Nearly two months ago, we discussed the Septuagint. The Septuagint is a translation of the (mainly) Hebrew Bible into Greek, which was started at about the 3rd century before the Common Era. However, in the ancient Roman Empire, there was another prominent language that was spoken by a large section of its Jewish population, namely Aramaic. Think for example about the Judaeans exiled to Babylon, of whom only a fraction returned to Judaea (Israel).

We can therefore speak of three important languages for the Jewish people during Late Antiquity (2nd century B.C.E. until the 8th century C.E.): Greek in the Western part of the empire, Hebrew as a religious language and likely also spoken until the early second century C.E. in Israel (Judaea before 135 CE, Palestine after 135 CE), and last but not least Aramaic, in the eastern part of the empire. In this context, Israel and Egypt would more or less represent the borders between west (Greek) and east (Aramaic).

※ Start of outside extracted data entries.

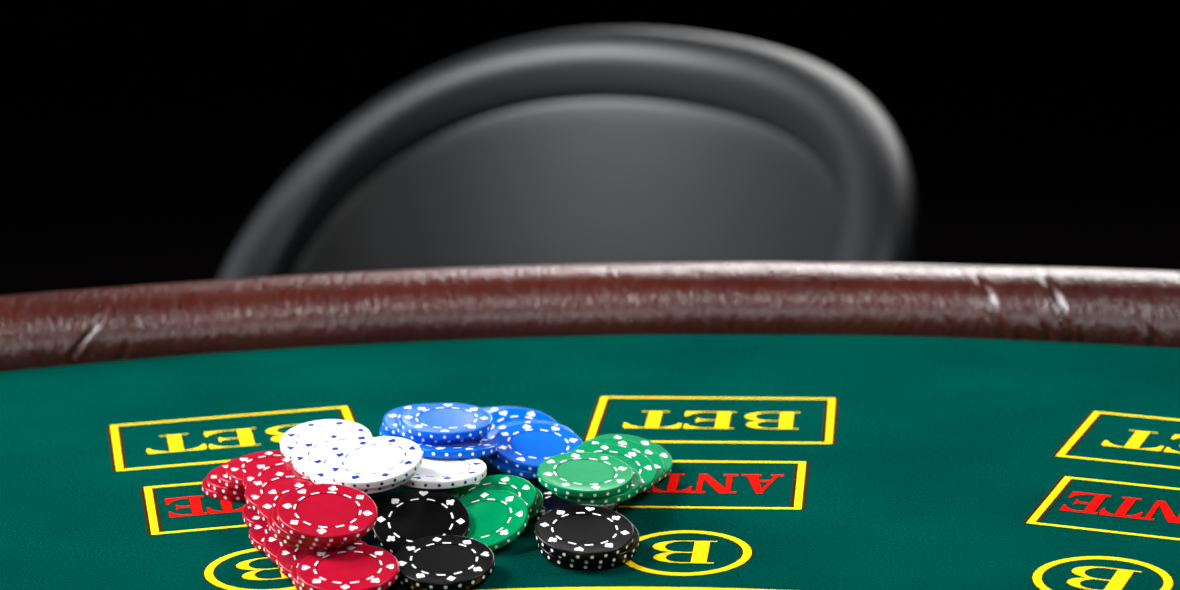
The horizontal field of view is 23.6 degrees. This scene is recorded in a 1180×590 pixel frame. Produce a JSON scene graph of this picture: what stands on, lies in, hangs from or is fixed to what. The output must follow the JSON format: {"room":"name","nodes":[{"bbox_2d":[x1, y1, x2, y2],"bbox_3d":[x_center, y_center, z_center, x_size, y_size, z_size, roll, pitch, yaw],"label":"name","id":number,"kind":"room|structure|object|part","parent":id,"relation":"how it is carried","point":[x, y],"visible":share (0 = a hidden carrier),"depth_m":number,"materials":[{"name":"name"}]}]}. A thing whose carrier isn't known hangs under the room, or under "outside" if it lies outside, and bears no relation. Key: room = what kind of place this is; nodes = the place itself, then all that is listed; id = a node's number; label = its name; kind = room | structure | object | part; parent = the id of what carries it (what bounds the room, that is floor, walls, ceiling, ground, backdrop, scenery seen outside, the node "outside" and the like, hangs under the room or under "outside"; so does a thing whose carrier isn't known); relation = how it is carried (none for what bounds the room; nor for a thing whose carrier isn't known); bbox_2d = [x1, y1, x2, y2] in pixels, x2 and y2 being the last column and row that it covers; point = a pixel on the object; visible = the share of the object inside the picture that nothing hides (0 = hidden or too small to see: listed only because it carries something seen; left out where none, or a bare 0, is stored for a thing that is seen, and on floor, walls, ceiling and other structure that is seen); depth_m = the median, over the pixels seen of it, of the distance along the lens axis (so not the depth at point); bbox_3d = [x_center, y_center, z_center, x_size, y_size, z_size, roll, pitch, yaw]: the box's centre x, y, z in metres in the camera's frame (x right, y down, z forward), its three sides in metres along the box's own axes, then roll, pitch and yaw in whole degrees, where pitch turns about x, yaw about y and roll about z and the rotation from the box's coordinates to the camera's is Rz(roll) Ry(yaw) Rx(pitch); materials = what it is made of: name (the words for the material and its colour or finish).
{"room":"games hall","nodes":[
{"label":"games hall","id":0,"kind":"room"},
{"bbox_2d":[0,50,1179,295],"bbox_3d":[0.015,0.586,2.478,8.000,0.100,8.500,-1,15,0],"label":"floor","id":1,"kind":"structure","parent":0,"point":[1054,159],"depth_m":5.56,"materials":[{"name":"carpet"}]},
{"bbox_2d":[218,28,915,279],"bbox_3d":[-0.040,0.177,2.373,0.721,0.745,0.471,10,19,38],"label":"tub chair","id":2,"kind":"object","parent":1,"relation":"on","point":[609,145],"visible":0.4,"depth_m":2.48,"materials":[{"name":"black leather"}]},
{"bbox_2d":[0,262,1179,589],"bbox_3d":[-0.008,0.493,1.072,2.100,0.788,1.076,-1,15,0],"label":"table","id":3,"kind":"object","parent":1,"relation":"on","point":[822,425],"visible":0.94,"depth_m":1.31,"materials":[{"name":"green fabric"}]},
{"bbox_2d":[202,477,245,501],"bbox_3d":[-0.146,0.081,1.211,0.039,0.004,0.039,-11,18,-34],"label":"chip","id":4,"kind":"object","parent":3,"relation":"on","point":[206,490],"visible":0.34,"depth_m":1.20,"materials":[{"name":"plastic"}]},
{"bbox_2d":[207,467,244,495],"bbox_3d":[-0.144,0.078,1.208,0.039,0.004,0.039,-5,16,-7],"label":"chip","id":5,"kind":"object","parent":4,"relation":"on","point":[212,483],"visible":0.27,"depth_m":1.19,"materials":[{"name":"plastic"}]},
{"bbox_2d":[216,458,244,490],"bbox_3d":[-0.139,0.075,1.203,0.039,0.004,0.039,-11,18,-29],"label":"chip","id":6,"kind":"object","parent":5,"relation":"on","point":[221,472],"visible":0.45,"depth_m":1.19,"materials":[{"name":"plastic"}]},
{"bbox_2d":[227,450,284,486],"bbox_3d":[-0.134,0.074,1.196,0.039,0.005,0.039,6,16,27],"label":"chip","id":7,"kind":"object","parent":6,"relation":"on","point":[236,469],"visible":0.37,"depth_m":1.20,"materials":[{"name":"plastic"}]},
{"bbox_2d":[243,457,294,488],"bbox_3d":[-0.125,0.077,1.176,0.039,0.008,0.039,7,17,31],"label":"chip","id":8,"kind":"object","parent":7,"relation":"on","point":[280,463],"visible":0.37,"depth_m":1.18,"materials":[{"name":"plastic"}]},
{"bbox_2d":[245,470,311,511],"bbox_3d":[-0.121,0.081,1.154,0.039,0.010,0.039,4,15,18],"label":"chip","id":9,"kind":"object","parent":8,"relation":"on","point":[260,484],"visible":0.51,"depth_m":1.16,"materials":[{"name":"plastic"}]},
{"bbox_2d":[280,419,371,460],"bbox_3d":[-0.112,0.063,1.200,0.039,0.009,0.039,6,17,28],"label":"chip","id":10,"kind":"object","parent":8,"relation":"on","point":[294,437],"visible":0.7,"depth_m":1.21,"materials":[{"name":"plastic"}]},
{"bbox_2d":[292,432,372,477],"bbox_3d":[-0.104,0.067,1.176,0.039,0.009,0.039,7,17,28],"label":"chip","id":11,"kind":"object","parent":10,"relation":"on","point":[303,454],"visible":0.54,"depth_m":1.18,"materials":[{"name":"plastic"}]},
{"bbox_2d":[308,440,358,483],"bbox_3d":[-0.096,0.070,1.159,0.039,0.010,0.039,7,17,30],"label":"chip","id":12,"kind":"object","parent":11,"relation":"on","point":[316,466],"visible":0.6,"depth_m":1.16,"materials":[{"name":"plastic"}]},
{"bbox_2d":[323,463,418,493],"bbox_3d":[-0.089,0.070,1.147,0.039,0.010,0.039,7,17,30],"label":"chip","id":13,"kind":"object","parent":12,"relation":"on","point":[327,479],"visible":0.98,"depth_m":1.13,"materials":[{"name":"plastic"}]},
{"bbox_2d":[326,436,422,488],"bbox_3d":[-0.087,0.068,1.143,0.039,0.011,0.039,7,17,28],"label":"chip","id":14,"kind":"object","parent":13,"relation":"on","point":[375,462],"visible":1,"depth_m":1.14,"materials":[{"name":"plastic"}]},
{"bbox_2d":[242,504,259,526],"bbox_3d":[-0.124,0.090,1.166,0.039,0.007,0.039,12,20,42],"label":"chip","id":15,"kind":"object","parent":3,"relation":"on","point":[249,516],"visible":0.16,"depth_m":1.16,"materials":[{"name":"plastic"}]},
{"bbox_2d":[249,518,268,551],"bbox_3d":[-0.118,0.096,1.139,0.039,0.008,0.039,4,15,19],"label":"chip","id":16,"kind":"object","parent":3,"relation":"on","point":[258,530],"visible":0.23,"depth_m":1.13,"materials":[{"name":"plastic"}]},
{"bbox_2d":[257,481,314,524],"bbox_3d":[-0.114,0.085,1.136,0.039,0.011,0.039,4,16,20],"label":"chip","id":17,"kind":"object","parent":16,"relation":"on","point":[268,499],"visible":0.26,"depth_m":1.14,"materials":[{"name":"plastic"}]},
{"bbox_2d":[263,531,360,563],"bbox_3d":[-0.110,0.099,1.122,0.039,0.010,0.039,4,16,20],"label":"chip","id":18,"kind":"object","parent":16,"relation":"on","point":[271,545],"visible":0.24,"depth_m":1.12,"materials":[{"name":"plastic"}]},
{"bbox_2d":[277,540,367,578],"bbox_3d":[-0.103,0.103,1.105,0.039,0.010,0.039,8,17,31],"label":"chip","id":19,"kind":"object","parent":18,"relation":"on","point":[286,555],"visible":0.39,"depth_m":1.10,"materials":[{"name":"plastic"}]},
{"bbox_2d":[268,507,360,550],"bbox_3d":[-0.106,0.089,1.107,0.039,0.012,0.039,8,17,32],"label":"chip","id":20,"kind":"object","parent":19,"relation":"on","point":[273,532],"visible":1,"depth_m":1.09,"materials":[{"name":"plastic"}]},
{"bbox_2d":[272,501,362,547],"bbox_3d":[-0.104,0.087,1.103,0.039,0.012,0.039,3,15,15],"label":"chip","id":21,"kind":"object","parent":20,"relation":"on","point":[275,523],"visible":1,"depth_m":1.09,"materials":[{"name":"plastic"}]},
{"bbox_2d":[277,484,377,543],"bbox_3d":[-0.102,0.085,1.100,0.039,0.012,0.039,7,17,31],"label":"chip","id":22,"kind":"object","parent":20,"relation":"on","point":[317,513],"visible":1,"depth_m":1.10,"materials":[{"name":"plastic"}]},
{"bbox_2d":[291,551,313,589],"bbox_3d":[-0.095,0.107,1.087,0.039,0.009,0.039,3,15,18],"label":"chip","id":23,"kind":"object","parent":3,"relation":"on","point":[294,579],"visible":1,"depth_m":1.08,"materials":[{"name":"plastic"}]},
{"bbox_2d":[297,544,398,589],"bbox_3d":[-0.092,0.105,1.080,0.039,0.008,0.039,7,17,29],"label":"chip","id":24,"kind":"object","parent":23,"relation":"on","point":[353,566],"visible":1,"depth_m":1.08,"materials":[{"name":"plastic"}]},
{"bbox_2d":[372,488,469,554],"bbox_3d":[-0.068,0.091,1.129,0.039,0.018,0.037,1,15,8],"label":"chip","id":25,"kind":"object","parent":3,"relation":"on","point":[405,517],"visible":0.85,"depth_m":1.13,"materials":[{"name":"plastic"}]},
{"bbox_2d":[396,575,489,589],"bbox_3d":[-0.058,0.105,1.097,0.039,0.008,0.039,7,17,30],"label":"chip","id":26,"kind":"object","parent":3,"relation":"on","point":[398,580],"visible":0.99,"depth_m":1.08,"materials":[{"name":"plastic"}]},
{"bbox_2d":[395,535,494,589],"bbox_3d":[-0.056,0.103,1.092,0.039,0.009,0.039,7,17,29],"label":"chip","id":27,"kind":"object","parent":26,"relation":"on","point":[440,562],"visible":1,"depth_m":1.09,"materials":[{"name":"plastic"}]},
{"bbox_2d":[402,456,486,488],"bbox_3d":[-0.062,0.072,1.160,0.039,0.004,0.039,7,15,29],"label":"chip","id":28,"kind":"object","parent":3,"relation":"on","point":[433,473],"visible":0.76,"depth_m":1.15,"materials":[{"name":"plastic"}]},
{"bbox_2d":[413,437,497,458],"bbox_3d":[-0.058,0.063,1.186,0.039,0.009,0.039,4,15,19],"label":"chip","id":29,"kind":"object","parent":3,"relation":"on","point":[481,447],"visible":0.73,"depth_m":1.17,"materials":[{"name":"plastic"}]},
{"bbox_2d":[397,419,488,444],"bbox_3d":[-0.062,0.056,1.197,0.039,0.005,0.039,4,16,21],"label":"chip","id":30,"kind":"object","parent":29,"relation":"on","point":[400,430],"visible":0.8,"depth_m":1.18,"materials":[{"name":"plastic"}]},
{"bbox_2d":[400,403,492,440],"bbox_3d":[-0.060,0.053,1.192,0.039,0.006,0.039,6,16,26],"label":"chip","id":31,"kind":"object","parent":30,"relation":"on","point":[435,421],"visible":1,"depth_m":1.19,"materials":[{"name":"plastic"}]},
{"bbox_2d":[458,490,528,550],"bbox_3d":[-0.044,0.091,1.135,0.039,0.016,0.037,7,17,31],"label":"chip","id":32,"kind":"object","parent":3,"relation":"on","point":[497,517],"visible":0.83,"depth_m":1.13,"materials":[{"name":"plastic"}]},
{"bbox_2d":[482,407,518,412],"bbox_3d":[-0.039,0.058,1.279,0.039,0.005,0.039,6,16,26],"label":"chip","id":33,"kind":"object","parent":3,"relation":"on","point":[489,409],"visible":0.09,"depth_m":1.29,"materials":[{"name":"plastic"}]},
{"bbox_2d":[486,438,537,478],"bbox_3d":[-0.025,0.068,1.203,0.039,0.011,0.039,4,15,19],"label":"chip","id":34,"kind":"object","parent":3,"relation":"on","point":[492,459],"visible":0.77,"depth_m":1.19,"materials":[{"name":"plastic"}]},
{"bbox_2d":[484,408,557,437],"bbox_3d":[-0.031,0.062,1.242,0.039,0.017,0.038,1,15,8],"label":"chip","id":35,"kind":"object","parent":3,"relation":"on","point":[502,416],"visible":0.32,"depth_m":1.25,"materials":[{"name":"plastic"}]},
{"bbox_2d":[486,420,574,438],"bbox_3d":[-0.026,0.063,1.227,0.039,0.006,0.039,7,17,30],"label":"chip","id":36,"kind":"object","parent":35,"relation":"on","point":[495,430],"visible":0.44,"depth_m":1.24,"materials":[{"name":"plastic"}]},
{"bbox_2d":[529,486,543,519],"bbox_3d":[-0.038,0.087,1.165,0.039,0.009,0.039,6,16,27],"label":"chip","id":37,"kind":"object","parent":3,"relation":"on","point":[540,501],"visible":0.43,"depth_m":1.16,"materials":[{"name":"plastic"}]},
{"bbox_2d":[449,475,536,514],"bbox_3d":[-0.041,0.085,1.157,0.039,0.013,0.038,8,17,32],"label":"chip","id":38,"kind":"object","parent":37,"relation":"on","point":[519,486],"visible":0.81,"depth_m":1.16,"materials":[{"name":"plastic"}]},
{"bbox_2d":[493,423,582,471],"bbox_3d":[-0.022,0.065,1.201,0.039,0.011,0.039,7,17,30],"label":"chip","id":39,"kind":"object","parent":3,"relation":"on","point":[522,446],"visible":0.81,"depth_m":1.20,"materials":[{"name":"plastic"}]},
{"bbox_2d":[532,490,618,520],"bbox_3d":[-0.007,0.087,1.170,0.039,0.004,0.039,-12,18,-36],"label":"chip","id":40,"kind":"object","parent":3,"relation":"on","point":[551,501],"visible":0.23,"depth_m":1.17,"materials":[{"name":"plastic"}]},
{"bbox_2d":[538,543,636,570],"bbox_3d":[-0.001,0.098,1.118,0.039,0.009,0.039,7,17,29],"label":"chip","id":41,"kind":"object","parent":3,"relation":"on","point":[542,550],"visible":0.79,"depth_m":1.10,"materials":[{"name":"plastic"}]},
{"bbox_2d":[546,523,638,565],"bbox_3d":[0.000,0.096,1.114,0.039,0.010,0.039,1,15,8],"label":"chip","id":42,"kind":"object","parent":41,"relation":"on","point":[631,550],"visible":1,"depth_m":1.10,"materials":[{"name":"plastic"}]},
{"bbox_2d":[535,505,633,560],"bbox_3d":[-0.002,0.093,1.111,0.039,0.010,0.039,7,17,30],"label":"chip","id":43,"kind":"object","parent":42,"relation":"on","point":[575,532],"visible":1,"depth_m":1.11,"materials":[{"name":"plastic"}]},
{"bbox_3d":[-0.017,0.134,0.992,2.100,0.051,1.050,-1,15,0],"label":"padded rail","id":44,"kind":"part","parent":3,"relation":"part of","materials":[{"name":"brown leather"}]},
{"label":"chip","id":45,"kind":"object","parent":3,"relation":"on","visible":0},
{"bbox_2d":[588,434,672,479],"bbox_3d":[0.016,0.070,1.211,0.039,0.012,0.039,1,15,9],"label":"chip","id":46,"kind":"object","parent":45,"relation":"on","point":[667,459],"visible":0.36,"depth_m":1.22,"materials":[{"name":"plastic"}]},
{"bbox_2d":[578,438,664,484],"bbox_3d":[0.012,0.071,1.188,0.038,0.012,0.039,8,17,32],"label":"chip","id":47,"kind":"object","parent":46,"relation":"on","point":[649,453],"visible":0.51,"depth_m":1.20,"materials":[{"name":"plastic"}]},
{"bbox_2d":[568,444,655,493],"bbox_3d":[0.008,0.073,1.175,0.038,0.012,0.039,7,17,30],"label":"chip","id":48,"kind":"object","parent":47,"relation":"on","point":[636,460],"visible":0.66,"depth_m":1.18,"materials":[{"name":"plastic"}]},
{"bbox_2d":[551,466,641,504],"bbox_3d":[0.002,0.076,1.154,0.039,0.008,0.039,3,15,18],"label":"chip","id":49,"kind":"object","parent":48,"relation":"on","point":[634,489],"visible":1,"depth_m":1.14,"materials":[{"name":"plastic"}]},
{"bbox_2d":[537,452,632,498],"bbox_3d":[-0.002,0.073,1.151,0.039,0.008,0.039,3,15,18],"label":"chip","id":50,"kind":"object","parent":49,"relation":"on","point":[588,475],"visible":1,"depth_m":1.15,"materials":[{"name":"plastic"}]},
{"bbox_2d":[0,0,1179,79],"bbox_3d":[-0.051,-1.998,6.248,8.000,3.000,0.100,-1,15,0],"label":"wall","id":51,"kind":"structure","parent":0,"point":[40,39],"depth_m":6.56,"materials":[{"name":"paint"}]},
{"label":"chip","id":52,"kind":"object","parent":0,"visible":0},
{"label":"chip","id":53,"kind":"object","parent":52,"relation":"on","visible":0},
{"label":"chip","id":54,"kind":"object","parent":53,"relation":"on","visible":0},
{"bbox_2d":[380,424,396,436],"bbox_3d":[-0.072,0.059,1.230,0.039,0.005,0.039,5,16,25],"label":"chip","id":55,"kind":"object","parent":54,"relation":"on","point":[383,432],"visible":0.09,"depth_m":1.22,"materials":[{"name":"plastic"}]},
{"bbox_2d":[383,404,424,438],"bbox_3d":[-0.070,0.055,1.228,0.039,0.006,0.039,6,16,25],"label":"chip","id":56,"kind":"object","parent":55,"relation":"on","point":[390,420],"visible":0.19,"depth_m":1.23,"materials":[{"name":"plastic"}]}
]}

Persian empire.Persian empire

In the past, Aramaic had a significant influence on the Jewish exiles and subsequent communities. After the Babylonians exiled the Judean kingdom, they lost control to the Persians, who became the ruling power in the Near East. Their official language was Aramaic and under their rule, starting in the 6th century before the Common Era, Aramaic became the lingua franca of the Near East.

The Aramaic translations (Targum(im)) attest to the fact that many Jews adopted Aramaic as their mother tongue. Between the third century C.E. and the early Middle-Ages, several Aramaic translations were produced, with some traditions often going back to much earlier times. The important translations are: Targum Onkelos, Targum Jonathan, Targum Neofiti, and Targum Pseudo-Jonathan.

Since translations always contain a measure of interpretation, studying them is always instructive. In our last newsletter, we used the lexicon to determine a clear and specific meaning. Yet a translation of Late Antiquity can also be greatly instructive, since you are learning how people who were around long ago understood the Hebrew Bible. The Aramaic Targum(im) are not only instructive for their translations, but also for the frequently included commentary. Let’s take a look at an example of how an Aramaic translation dealt with a verse of the Hebrew Bible.

In Genesis 35:8 we find an account of the death of Deborah, a nurse of Rebecca:

וַתָּמָת דְּבֹרָה מֵינֶקֶת רִבְקָה וַתִּקָּבֵר מִתַּחַת לְבֵית־אֵל תַּחַת הָאַלּוֹן וַיִּקְרָא שְׁמוֹ אַלּוֹן בָּכוּת׃

And Deborah, the nurse of Rebecca, died. And she was buried under Beth-El, under the oak. And he called its name Allon-Bakhut.

There are several tensions in the text. We will focus on one. In the last sentence “And he called its name Allon-Bakhut.” the subject is 3rd person masculine singular (3ms), however there is no explicit 3ms subject in the whole verse. When we compare several English translations we see various solutions for this anomaly. (Comparing translations is a great way of finding anomalies in the Biblical (Hebrew) text.) Let’s look at various translations of this phrase: the King James Version and Revised Standard Version, “it was called…”; the Jerusalem Bible, “they called it…”; and the (Artscroll) Stone Edition, “he named it…”.

cemetery.

In this case, the Stone Edition is in the literal sense the only faithful translation of the Hebrew text. Namely, we have a 3ms subject in an active verb. The reason why the other translations did not choose the literal rendering as in the Stone Edition is the absence of the identity of the 3ms subject. One might wonder who the 3ms subject represents. One of the later Aramaic translations provides an interpolation that tries to explain who this was:
Targum Pseudo-Jonathan (Aramaic)Cemetery

ומיתת דבורה פידגוגתא דרבקה ואתקברת מן לרע לביתאל בשיפולי מישרא וברם
תמן אתבשר יעקב על מיתת רבקה אימיה וקרא שמיה אוחרן בכותי}א{

And Deborah the nurse of Rivkah died, and she was buried below Bethel at the lower
parts of the valley, and for-a-fact there Jacob was informed about the death of Rivkah his
mother, and he called its name 'another crying'.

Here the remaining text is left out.